Em meio a todo esse cenário, quem ainda tem cacau pra vender se encontra tranquilo. O fruto, no momento esta sendo vendido por aproximadamente R$ 160,00 a arroba. O problema é: com o declínio da cacauicultura por causa da vassoura de bruxa, muitos fazendeiros deixaram de investir em suas lavouras, acumularam dívidas com bancos, transformaram suas roças de cacau em pasto ou simplesmente abandonaram suas propriedades. Assim, muitos fazendeiros não “colherão os frutos” dessa boa fase do cacau, uma vez que não plantaram.
Mas, apesar de todos os percalços, a verdade é que mesmo quando os preços da arroba do cacau estão mais baixos, é possível ter lucratividade. Ou seja, reanimar a cacauicultura na região pode ser uma estratégia para driblar a crise atual e a longo prazo reestabelecer a autonomia econômica da nossa região.

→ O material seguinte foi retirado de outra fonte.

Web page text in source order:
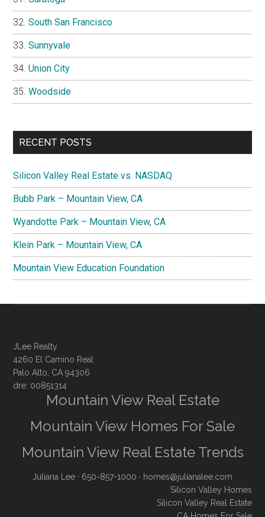
South San Francisco
Sunnyvale
Union City
Woodside
RECENT POSTS
Silicon Valley Real Estate vs. NASDAQ
Bubb Park – Mountain View, CA
Wyandotte Park – Mountain View, CA
Klein Park – Mountain View, CA
Mountain View Education Foundation
JLee Realty
4260 El Camino Real
Palo Alto, CA 94306
dre: 00851314
Mountain View Real Estate
Mountain View Homes For Sale
Mountain View Real Estate Trends
Juliana Lee · 650-857-1000 · homes@julianalee.com
Silicon Valley Homes
Silicon Valley Real Estate

Mas como podemos reacender o interesse e principalmente viabilizar, de fato, os investimentos na cacauicultura? A solução não é simples, mas é possível. Hoje já existem muitas tecnologias de cultivo de cacau e desenvolvimento de variedades mais resistentes que garantem o sucesso da cultura. No entanto, é preciso que o produtor entenda sua propriedade como uma empresa e que como toda empresa, é preciso investimento, conhecimento técnico, etc. Já não é mais possível cultivar no presente utilizando as mesmas formas de gestão do passado. É preciso abandonar a “cultura” de exploração.

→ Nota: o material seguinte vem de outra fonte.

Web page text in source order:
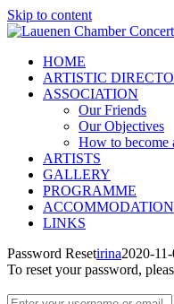
Skip to content
HOME
ARTISTIC
ASSOCIATION
Our Friends
Our Objectives
How to become
ARTISTS
GALLERY
PROGRAMME
ACCOMMODATION
LINKS
Password Resetirina2020-
To reset your password,
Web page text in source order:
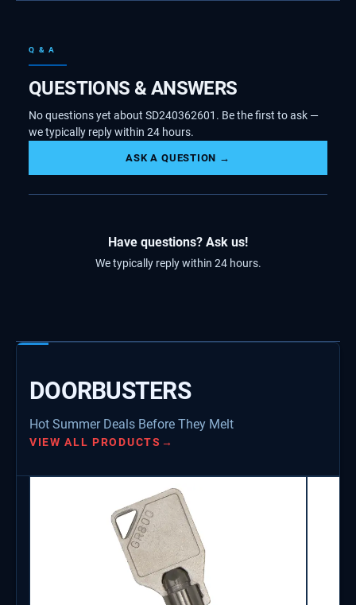
Q & A
QUESTIONS & ANSWERS
No questions yet about SD240362601. Be the first to ask —
we typically reply within 24 hours.
ASK A QUESTION →
Have questions? Ask us!
We typically reply within 24 hours.
DOORBUSTERS
Hot Summer Deals Before They Melt
VIEW ALL PRODUCTS →
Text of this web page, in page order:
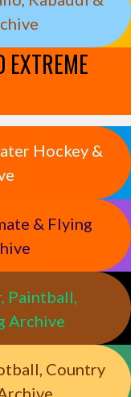
EXTREME
Hockey &
& Flying
Paintball,
Archive
Country

Depois de tantos anos esperando uma solução por parte do poder público, já deu pra perceber que esse com certeza não será o melhor caminho. O cacauicultor precisa buscar por conta própria soluções para sua “empresa”, como todo empresário faz. Uma mobilização por parte dos próprios agricultores para um curso de gestão agrícola, com foco no mercado, legislação, meio ambiente, técnicas agrícolas (cacau, apicultura, piscicultura, entre outros), técnicas básicas de contabilidade e quem sabe de motivação pessoal, além de outros assuntos que possam contribuir para formação desse “novo perfil” do cacauicultor. Talvez esse seja o começo de um grande investimento “nos negócios” e na “educação”.
E o que tudo isso tem haver com meio ambiente? Simples, o cultivo de cacau no sistema cabruca é o principal motivo pelo qual a mata atlântica ainda é conservada no sul da Bahia.